A boat moves through the water with two forces acting on it. One is a 1,950-N forward push by the water on the propeller, and the other is a 1,000-N resistive force due to the water around the bow.
(a) What is the acceleration of the 1,500-kg boat?
m/s 2
(b) If it starts from rest, how far will the boat move in 22.5 s?
m
(c) What will its velocity be at the end of that time?
m/s
To answer these questions, we need to use Newton's second law of motion, which states that the acceleration of an object is equal to the net force acting on it divided by its mass.
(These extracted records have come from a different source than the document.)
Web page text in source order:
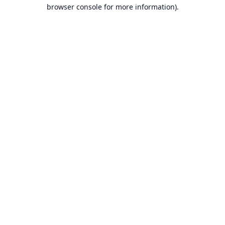
browser console for more information).
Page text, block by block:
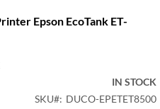
Epson EcoTank ET-
IN STOCK
SKU
DUCO-EPETET8500
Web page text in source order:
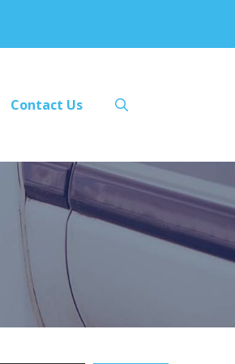
Contact Us
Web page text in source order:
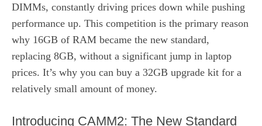
DIMMs, constantly driving prices down while pushing
performance up. This competition is the primary reason
why 16GB of RAM became the new standard,
replacing 8GB, without a significant jump in laptop
prices. It’s why you can buy a 32GB upgrade kit for a
relatively small amount of money.
Introducing CAMM2: The New Standard
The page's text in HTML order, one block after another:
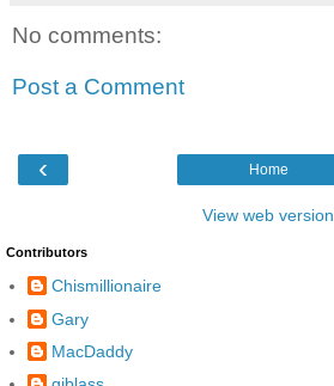
No comments:
Post a Comment
‹ Home
View web version
Contributors
Chismillionaire
Gary
MacDaddy
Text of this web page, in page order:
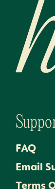
FAQ
Email
Terms
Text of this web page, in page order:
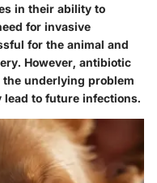
in their ability to
for invasive
for the animal and
However, antibiotic
underlying problem
lead to future infections.
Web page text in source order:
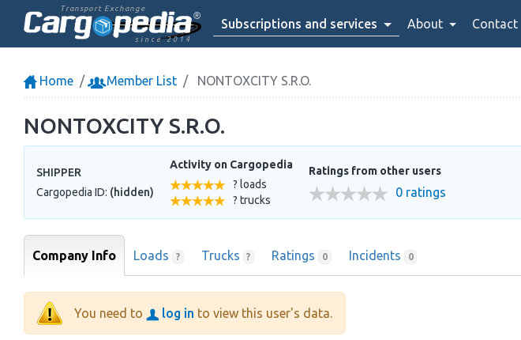
Transport Exchange
since 2014
Subscriptions and services About Contact
Home Member List NONTOXCITY S.R.O.
NONTOXCITY S.R.O.
SHIPPER
Cargopedia ID: (hidden)
Activity on Cargopedia
? loads
? trucks
Ratings from other users
0 ratings
Company Info Loads ? Trucks ? Ratings 0 Incidents 0
You need to log in to view this user's data.

(a) To find the acceleration of the boat, we need to calculate the net force acting on it. The net force is the difference between the forward push and the resistive force. In this case, the net force is:
Net Force = Forward Push - Resistive Force
Net Force = 1,950 N - 1,000 N
Net Force = 950 N
Now, we can calculate the acceleration using Newton's second law:
Acceleration = Net Force / Mass
Acceleration = 950 N / 1,500 kg
Acceleration ≈ 0.633 m/s^2
Therefore, the acceleration of the boat is approximately 0.633 m/s^2.
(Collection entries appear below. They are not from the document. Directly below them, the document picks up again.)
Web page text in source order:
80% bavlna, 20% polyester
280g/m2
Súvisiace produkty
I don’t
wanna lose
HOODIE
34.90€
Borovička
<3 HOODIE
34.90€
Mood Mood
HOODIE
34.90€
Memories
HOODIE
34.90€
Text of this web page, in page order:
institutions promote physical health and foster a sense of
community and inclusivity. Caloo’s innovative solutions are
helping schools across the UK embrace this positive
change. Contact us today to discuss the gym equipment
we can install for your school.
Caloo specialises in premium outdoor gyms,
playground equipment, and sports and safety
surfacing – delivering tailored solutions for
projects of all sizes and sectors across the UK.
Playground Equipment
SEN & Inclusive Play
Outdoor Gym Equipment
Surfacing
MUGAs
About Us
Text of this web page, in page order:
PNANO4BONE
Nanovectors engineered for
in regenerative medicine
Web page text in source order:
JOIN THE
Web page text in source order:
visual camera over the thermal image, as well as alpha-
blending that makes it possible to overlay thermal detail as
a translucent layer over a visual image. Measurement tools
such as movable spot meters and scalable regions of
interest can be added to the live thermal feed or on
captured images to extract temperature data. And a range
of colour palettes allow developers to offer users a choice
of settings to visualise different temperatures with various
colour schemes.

(b) To find how far the boat will move in 22.5 seconds, we can use the equation of motion:
Distance = Initial Velocity * Time + (1/2) * Acceleration * Time^2
Since the boat starts from rest, the initial velocity is zero. Plugging in the values:
Distance = 0 * 22.5 s + (1/2) * 0.633 m/s^2 * (22.5 s)^2
Distance = 0 + (1/2) * 0.633 m/s^2 * 506.25 s^2
Distance ≈ 160.197 m
Therefore, the boat will move approximately 160.197 meters in 22.5 seconds.
(c) Finally, to find the velocity of the boat at the end of that time, we can use the equation of motion:
Final Velocity = Initial Velocity + Acceleration * Time
Since the boat starts from rest, the initial velocity is zero. Plugging in the values:
Final Velocity = 0 + 0.633 m/s^2 * 22.5 s
Final Velocity ≈ 14.187 m/s
Therefore, the velocity of the boat at the end of 22.5 seconds is approximately 14.187 m/s.